INPUT DATA —

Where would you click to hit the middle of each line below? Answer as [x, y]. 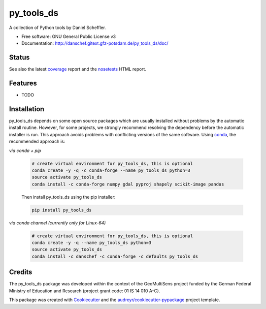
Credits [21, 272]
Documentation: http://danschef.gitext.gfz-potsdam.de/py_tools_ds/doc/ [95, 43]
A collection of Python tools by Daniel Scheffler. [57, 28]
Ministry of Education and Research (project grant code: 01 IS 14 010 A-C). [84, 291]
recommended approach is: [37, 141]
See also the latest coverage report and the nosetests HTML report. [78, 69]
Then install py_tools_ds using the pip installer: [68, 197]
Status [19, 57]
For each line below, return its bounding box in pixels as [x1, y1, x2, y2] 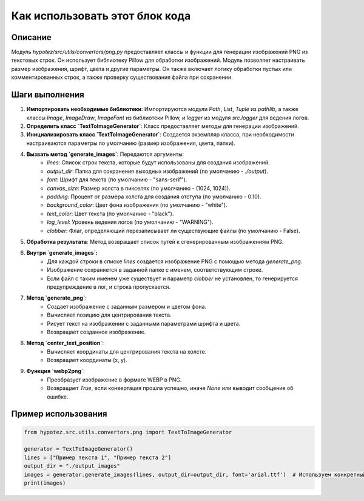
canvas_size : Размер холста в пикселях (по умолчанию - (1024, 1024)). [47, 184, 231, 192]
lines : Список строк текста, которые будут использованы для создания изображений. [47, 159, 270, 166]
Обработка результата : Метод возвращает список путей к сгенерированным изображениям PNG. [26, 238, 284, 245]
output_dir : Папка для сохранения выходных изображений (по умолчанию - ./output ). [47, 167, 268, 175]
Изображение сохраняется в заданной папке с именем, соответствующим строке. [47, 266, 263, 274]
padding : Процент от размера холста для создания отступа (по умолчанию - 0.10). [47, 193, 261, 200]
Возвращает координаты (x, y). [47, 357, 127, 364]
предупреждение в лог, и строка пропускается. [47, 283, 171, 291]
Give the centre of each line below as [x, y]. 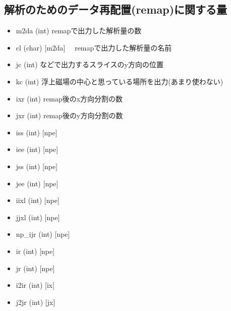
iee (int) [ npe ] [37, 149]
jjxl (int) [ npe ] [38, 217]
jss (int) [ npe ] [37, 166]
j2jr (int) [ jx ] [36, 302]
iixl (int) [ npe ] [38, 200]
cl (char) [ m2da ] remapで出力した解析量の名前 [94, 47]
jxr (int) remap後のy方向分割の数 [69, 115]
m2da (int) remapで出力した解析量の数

WORK REQUIRED —
A picture must not appear in the copy. Transcribe exactly the lines from the one with "padding : Процент" through the final line of the entries, both included, and no more.

RESPONSE BOX —
padding : Процент от размера холста для создания отступа (по умолчанию - 0.10). [47, 193, 261, 200]
Возвращает координаты (x, y). [47, 357, 127, 364]
предупреждение в лог, и строка пропускается. [47, 283, 171, 291]
Give the centre of each line below as [x, y]. 
iee (int) [ npe ] [37, 149]
jjxl (int) [ npe ] [38, 217]
jss (int) [ npe ] [37, 166]
j2jr (int) [ jx ] [36, 302]
iixl (int) [ npe ] [38, 200]
cl (char) [ m2da ] remapで出力した解析量の名前 [94, 47]
jxr (int) remap後のy方向分割の数 [69, 115]
m2da (int) remapで出力した解析量の数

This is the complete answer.